The Foundation’s management has grown from caretaker of the 120-acre Leopold sand farm’s surroundings to steward of 1,500 acres known as the Leopold Memorial Reserve. The Reserve still contains the Leopold family sand farm and shack, a building included in the Register of National Historical Landmarks.9 The original sand farm on the Leopold property was probably used for corn and wheat before Leopold took it over; however, the only farming on the Reserve now is in a few fields (Bradley, Terbilcox, and Van Hoosen’s fields) used for income or restoration site preparation purposes. Revenue from farming is approximately $20,000 annually. No farming occurs on the Leopold fields themselves.

In addition to the shack and farm, the Reserve has adapted the remaining area to landscape scale experimental management units. In these units, the Foundation restores the area’s natural processes in a controlled manner and monitors the effects over the long term. This provides essential research in an area heavily used for conservation education. Savannas, woodlands, marshes, floodplains, forests, and riverbanks are all different land units under study by the Sand County Foundation. There is also the Aldo Leopold Foundation, which is a separate entity from the Sand County Foundation. It’s focus is similar to the Sand County Foundation with emphasis on land acquisition and restoration, educational programs for children and adults, research in land management, and dissemination of Aldo Leopold’s works and philosophy. Management of the surroundings for the historic sand farm is far from the sole purpose of the Sand County Foundation. Its goals have expanded greatly since the founding in 1965. The Foundation’s formal mission statement of "extending the ‘land ethic’ to improve private landowner stewardship of land using good science" can be broken down into a three Basic Elements:

  • First, the Sand County Foundation strives to increase private land owner participation in improving and preserving natural habitats and environmental quality through education, good science and land management planning. A large portion of the Foundation’s work is to help heal sick land. They do the work of "stopping the bleeding" and sending the land on to recovery. Through the concept of "adaptive management," landowners are encouraged to monitor, manage, learn through the process and outcome, adjust management, and then monitor again. The Foundation works very hard to advance this concept among private and public land owners and agencies. Private land owners who visit the Leopold Reserve get their hands dirty in learning the Foundation’s practical approach to ecological restoration. They help out with the prescribed burns to protect the oak savanna, pick and sack prairie seeds for prairie restoration, and survey tracts to remove weedy plants on both the Reserve’s land and on land where they have agreements with landowners.
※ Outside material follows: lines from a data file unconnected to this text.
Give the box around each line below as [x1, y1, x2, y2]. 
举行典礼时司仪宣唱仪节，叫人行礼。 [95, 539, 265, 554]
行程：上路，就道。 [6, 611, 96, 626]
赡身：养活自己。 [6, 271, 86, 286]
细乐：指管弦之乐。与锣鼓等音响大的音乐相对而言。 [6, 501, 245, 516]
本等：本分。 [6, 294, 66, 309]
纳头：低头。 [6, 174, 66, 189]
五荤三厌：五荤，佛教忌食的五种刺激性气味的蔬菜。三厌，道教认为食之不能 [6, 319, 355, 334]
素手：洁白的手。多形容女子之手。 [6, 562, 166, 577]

All of the Foundation’s projects are first tested rigorously using sound scientific methods or good science as they call it. The environmental education doesn’t stop there. The Sand County Foundation has arranged for primary schools to come visit as well as carrying on conservation "working tours" for corporate leaders.10
  • Second, the Sand County Foundation attempts to provide practical advice on using nature’s ecological forces to improve the health of the land community. In other words, the Foundation comes up with solutions to environmental problems which use nature to fix the problem instead of artificial man-made devices. For instance, instead of building expensive dams and levees to reduce or stop flooding downstream, the Foundation advocates rebuilding the original flood plains with voluntary agreements from the landowners to create a healthy watershed where rains are absorbed and runoff slowly. This reduces the chances of catastrophic flooding and reduces the levels of nitrates and manure in the water. Instead of preventing wild fires, the Foundation strives to increase the safety of the oak savanna habitat through controlled burning. Controlled burning reduces the risk of uncontrolled wild fires and protects the savanna by leaving the open areas needed for low-lying plant growth.
  • Third, The Sand County Foundation advocates the teachings of Aldo Leopold and his Land Ethic as the primary influence on all environmental decision-making. Over the past five years, the Foundation has run a number of Executive Seminars in major cities across the United States. Each seminar brings in nationally recognized environmental scientists, economists, and even philosophers. The goal of the seminars is to motivate landowners and funding groups to use the Leopold Land Ethic in their land management and environmental funding decisions. The seminars tend to include between 15 and 20 participants and the topics range from "Reducing the Costs of Too Many Deer" to a "Modern Guide to Environmental Philanthropy."

 Habitat Management

As previously mentioned, maintaining the Leopold Shack surroundings is no longer the only purpose of the Sand County Foundation. In accordance with their mission of providing practical advice for land planning and use of nature’s forces to improve the health of the land community, the Foundation has explored and established a number of habitat management programs to solve real environmental problems. At present, restoration of the oak savanna helps provide habitat for endangered or potentially threatened species while the Wisconsin River Flood Plain restoration provides filtering of pollution from the river. These two programs in combination with the Sand County Foundation’s "Earn-Your-Buck" program exemplify their current efforts to develop and enact "trend setting" programs which maintain good science and economic reality as their bedrock.

 The Oak Savanna

The Sand County Foundation began its Oak Savanna Ecosystem Restoration and Management program in 1993. The oak savanna habitat is the most endangered type of ecological community in the Midwest United States, with less than two percent of its original area existing today. The Foundation hopes to save the remaining two- percent and to add to it through research, education, and restoration of an estimated 100,000 acres of both private and public oak savanna habitat in Wisconsin and Illinois. When the Foundation’s restoration program began in earnest, a lack of wildfires had left only a few hundred acres of oak savanna in the whole state of Wisconsin. Today, there are several thousand acres of quality savanna, in large part due to the Foundation’s work.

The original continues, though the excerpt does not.